» Task requirements
The records that follow are to be repeated exactly, with the pictures removed.
>>>>
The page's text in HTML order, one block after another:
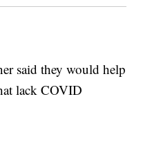
said they would help
lack COVID
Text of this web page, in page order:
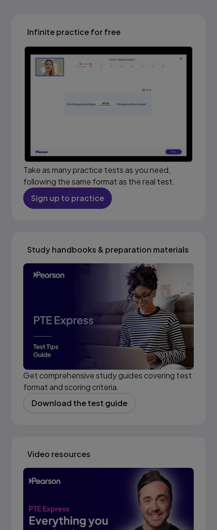
Infinite practice for free
Take as many practice tests as you need,
following the same format as the real test.
Sign up to practice
Study handbooks & preparation materials
Get comprehensive study guides covering test
format and scoring criteria.
Download the test guide
(opens in new tab)
Video resources
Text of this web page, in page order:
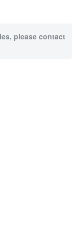
please contact
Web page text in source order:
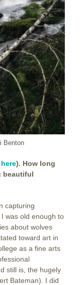
Benton
here). How long
beautiful
capturing
was old enough to
about wolves
toward art in
as a fine arts
still is, the hugely
Bateman). I did
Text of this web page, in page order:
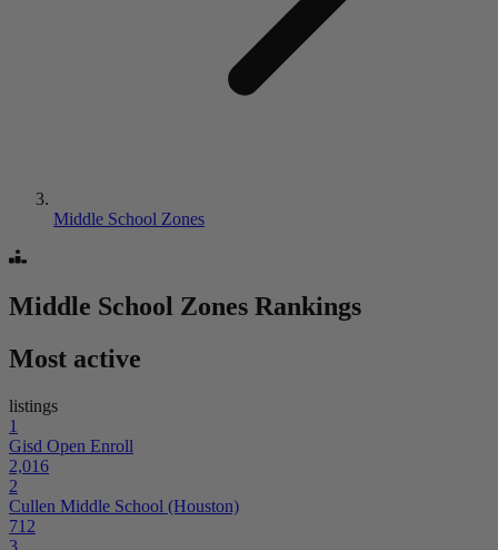
Middle School Zones
Middle School Zones Rankings
Most active
listings
1
Gisd Open Enroll
2,016
2
Cullen Middle School (Houston)
712
3
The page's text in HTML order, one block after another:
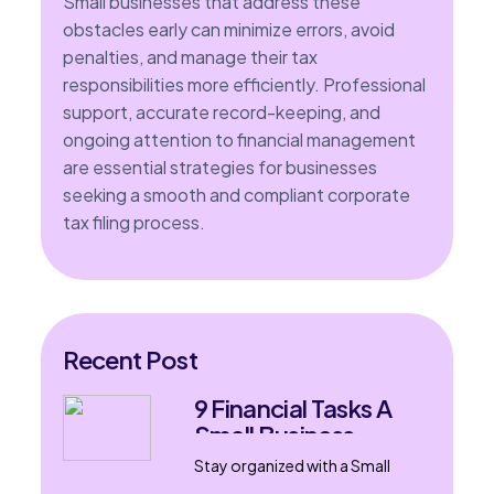
obstacles early can minimize errors, avoid
penalties, and manage their tax
responsibilities more efficiently. Professional
support, accurate record-keeping, and
ongoing attention to financial management
are essential strategies for businesses
seeking a smooth and compliant corporate
tax filing process.
Recent Post
9 Financial Tasks A
Small Business
Accountant Can
Stay organized with a Small
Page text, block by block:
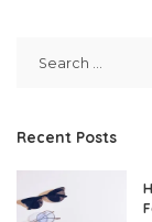
Recent Posts
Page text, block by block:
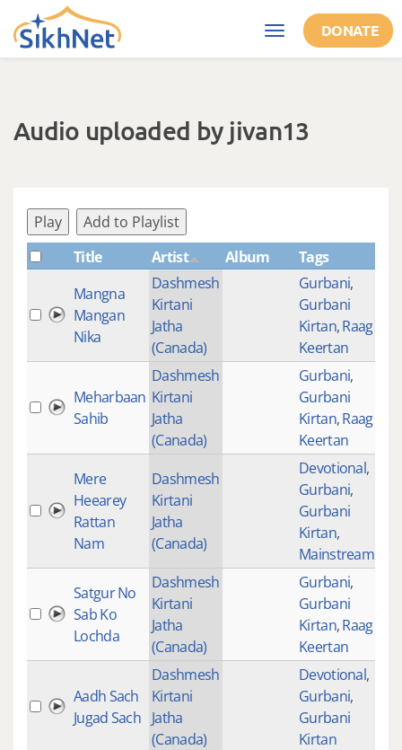
Skip to main content
Toggle
navigation
DONATE
Audio uploaded by jivan13
Play
Add to Playlist
Title
Artist Album Tags
Mangna
Mangan
Nika
Dashmesh
Kirtani
Jatha
(Canada)
Gurbani,
Gurbani
Kirtan,Raag
Keertan
Meharbaan
Sahib
Dashmesh
Kirtani
Jatha
(Canada)
Gurbani,
Gurbani
Kirtan,Raag
Keertan
Mere
Heearey
Rattan
Nam
Dashmesh
Kirtani
Jatha
(Canada)
Devotional,
Gurbani,
Gurbani
Kirtan,
Mainstream
Satgur No
Sab Ko
Lochda
Dashmesh
Kirtani
Jatha
(Canada)
Gurbani,
Gurbani
Kirtan,Raag
Keertan
Aadh Sach
Jugad Sach
Dashmesh
Kirtani
Jatha
(Canada)
Devotional,
Gurbani,
Gurbani
Kirtan
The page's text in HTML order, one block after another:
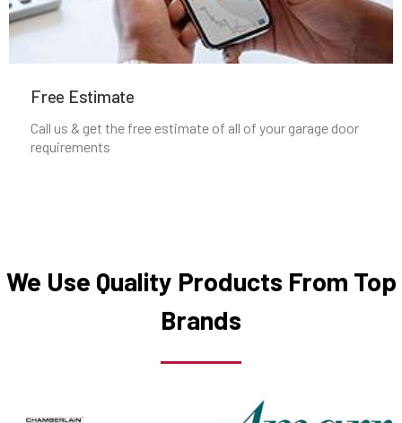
<<<<
» Exercise answer
The page's text in HTML order, one block after another:
said they would help
lack COVID
Text of this web page, in page order:
Infinite practice for free
Take as many practice tests as you need,
following the same format as the real test.
Sign up to practice
Study handbooks & preparation materials
Get comprehensive study guides covering test
format and scoring criteria.
Download the test guide
(opens in new tab)
Video resources
Text of this web page, in page order:
please contact
Web page text in source order:
Benton
here). How long
beautiful
capturing
was old enough to
about wolves
toward art in
as a fine arts
still is, the hugely
Bateman). I did
Text of this web page, in page order:
Middle School Zones
Middle School Zones Rankings
Most active
listings
1
Gisd Open Enroll
2,016
2
Cullen Middle School (Houston)
712
3
The page's text in HTML order, one block after another:
obstacles early can minimize errors, avoid
penalties, and manage their tax
responsibilities more efficiently. Professional
support, accurate record-keeping, and
ongoing attention to financial management
are essential strategies for businesses
seeking a smooth and compliant corporate
tax filing process.
Recent Post
9 Financial Tasks A
Small Business
Accountant Can
Stay organized with a Small
Page text, block by block:
Recent Posts
Page text, block by block:
Skip to main content
Toggle
navigation
DONATE
Audio uploaded by jivan13
Play
Add to Playlist
Title
Artist Album Tags
Mangna
Mangan
Nika
Dashmesh
Kirtani
Jatha
(Canada)
Gurbani,
Gurbani
Kirtan,Raag
Keertan
Meharbaan
Sahib
Dashmesh
Kirtani
Jatha
(Canada)
Gurbani,
Gurbani
Kirtan,Raag
Keertan
Mere
Heearey
Rattan
Nam
Dashmesh
Kirtani
Jatha
(Canada)
Devotional,
Gurbani,
Gurbani
Kirtan,
Mainstream
Satgur No
Sab Ko
Lochda
Dashmesh
Kirtani
Jatha
(Canada)
Gurbani,
Gurbani
Kirtan,Raag
Keertan
Aadh Sach
Jugad Sach
Dashmesh
Kirtani
Jatha
(Canada)
Devotional,
Gurbani,
Gurbani
Kirtan
The page's text in HTML order, one block after another:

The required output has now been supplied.